The intercept theorem is closely related to similarity. It is equivalent to the concept of similar triangles, i.e. it can be used to prove the properties of similar triangles and similar triangles can be used to prove the intercept theorem. By matching identical angles you can always place two similar triangles in one another so that you get the configuration in which the intercept theorem applies; and conversely the intercept theorem configuration always contains two similar triangles.

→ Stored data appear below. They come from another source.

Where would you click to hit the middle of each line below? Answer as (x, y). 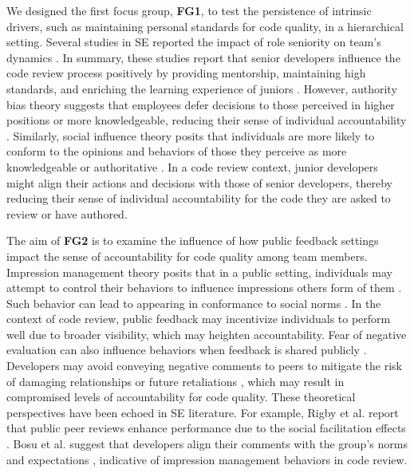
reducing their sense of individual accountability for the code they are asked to (199, 198)
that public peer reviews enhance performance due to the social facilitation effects (206, 428)
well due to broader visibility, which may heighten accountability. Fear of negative (207, 334)
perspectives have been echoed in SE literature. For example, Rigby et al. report (203, 412)
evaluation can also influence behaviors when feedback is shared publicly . (187, 350)
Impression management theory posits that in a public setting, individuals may (199, 272)
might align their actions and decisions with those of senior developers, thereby (200, 182)
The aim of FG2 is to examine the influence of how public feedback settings (193, 240)
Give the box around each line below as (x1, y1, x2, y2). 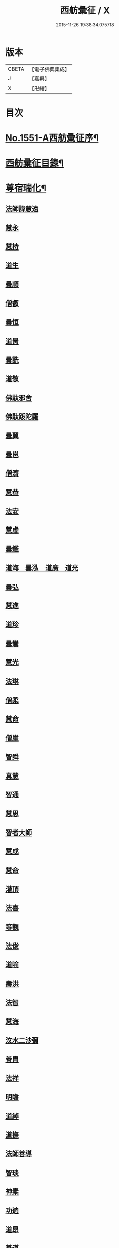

### Scalar multiplication in vector spaces

In a normed vector space, the axioms concerning the scalar multiplication (in particular ${\displaystyle \lambda \cdot ({\vec {a}}+{\vec {b}})=\lambda \cdot {\vec {a}}+\lambda \cdot {\vec {b}}}$ and ${\displaystyle \|\lambda {\vec {a}}\|=|\lambda |\cdot \ \|{\vec {a}}\|}$) are assuring that the intercept theorem holds. One has ${\displaystyle {\frac {\|\lambda \cdot {\vec {a}}\|}{\|{\vec {a}}\|}}={\frac {\|\lambda \cdot {\vec {b}}\|}{\|{\vec {b}}\|}}={\frac {\|\lambda \cdot ({\vec {a}}+{\vec {b}})\|}{\|{\vec {a}}+{\vec {b}}\|}}=|\lambda |}$

## Applications

### Algebraic formulation of compass and ruler constructions

There are three famous problems in elementary geometry which were posed by the Greeks in terms of Compass and straightedge constructions:[2]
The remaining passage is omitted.